You got Rs. 10 lacs with you. You know you would need the money or at least some portion of it within 3 years.
Where would you invest that money? A Bank Fixed Deposit or a Debt Mutual Fund?
Let’s assume debt mutual funds have as low risk as FDs and FDs are as flexible as debt MFs. The only difference is in tax treatment. And that both return 8%.
After 1 year, you need Rs 2 lacs.
How much tax will you pay in a bank fixed deposit?
How much tax will you pay in a debt mutual fund?
Will the tax amounts be the same? After all, FD interest income and the short term capital gains in a debt fund get taxed at your marginal tax rate. Or different?
While we do this analysis, let’s assume debt mutual funds and fixed deposits are the same on all the aspects except for taxation. Let’s assume debt funds carry as low risk as bank FDs and bank FDs are as flexible as debt funds.
Read: Bank Fixed Deposit vs. Debt Mutual Funds
Taxation of Fixed Deposits and Debt Mutual Funds
Interest income from fixed deposits is taxed at your slab rate (marginal income tax rate).

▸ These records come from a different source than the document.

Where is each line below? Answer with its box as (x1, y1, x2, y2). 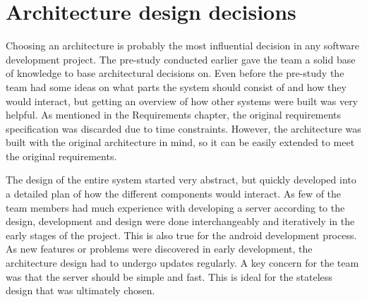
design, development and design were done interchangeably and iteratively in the (6, 214, 355, 229)
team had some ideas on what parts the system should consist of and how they (6, 79, 347, 94)
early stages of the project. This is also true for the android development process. (6, 227, 357, 242)
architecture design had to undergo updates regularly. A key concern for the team (6, 255, 359, 270)
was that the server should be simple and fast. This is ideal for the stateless (6, 269, 332, 284)
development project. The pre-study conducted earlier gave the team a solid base (6, 52, 356, 66)
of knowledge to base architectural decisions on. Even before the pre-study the (6, 66, 344, 80)
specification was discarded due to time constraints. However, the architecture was (6, 121, 361, 135)
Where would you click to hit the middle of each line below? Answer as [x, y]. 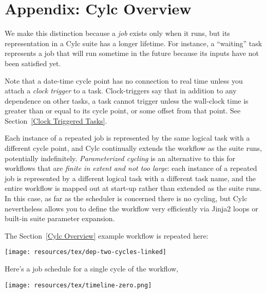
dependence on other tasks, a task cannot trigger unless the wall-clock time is [127, 100]
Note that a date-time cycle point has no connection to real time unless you [124, 80]
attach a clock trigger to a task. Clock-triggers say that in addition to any [121, 91]
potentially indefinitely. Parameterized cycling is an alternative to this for [120, 158]
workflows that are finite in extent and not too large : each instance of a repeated [131, 168]
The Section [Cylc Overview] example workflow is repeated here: [107, 235]
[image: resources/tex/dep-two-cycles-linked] [85, 252]
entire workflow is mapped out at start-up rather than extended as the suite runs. [133, 188]

When it comes to debt mutual funds, there is no income tax (capital gains tax) implication until you sell MF units. If you sell the units within 3 years of purchase, the resulting capital gain is short term capital gain and is taxed at your marginal income tax rate. So, no difference in taxation between a bank FD and debt MF if you need the funds within 3 years. We will discuss an interesting point even about this later in the post.
If you sell the debt mutual fund units after holding for 3 years, the resulting capital gain qualifies as long term capital gain. The tax regime is quite benign for long term capital gains (LTCG). LTCG is taxed at 20% after accounting for indexation.
Therefore, if the investment horizon is greater than 3 years, a debt mutual fund is a better choice from the point of view of taxation, if you are in 20% or 30% tax bracket. If you are in 5% tax bracket, a bank fixed deposit will win over a debt fund.
What if I need or may need the funds before 3 years?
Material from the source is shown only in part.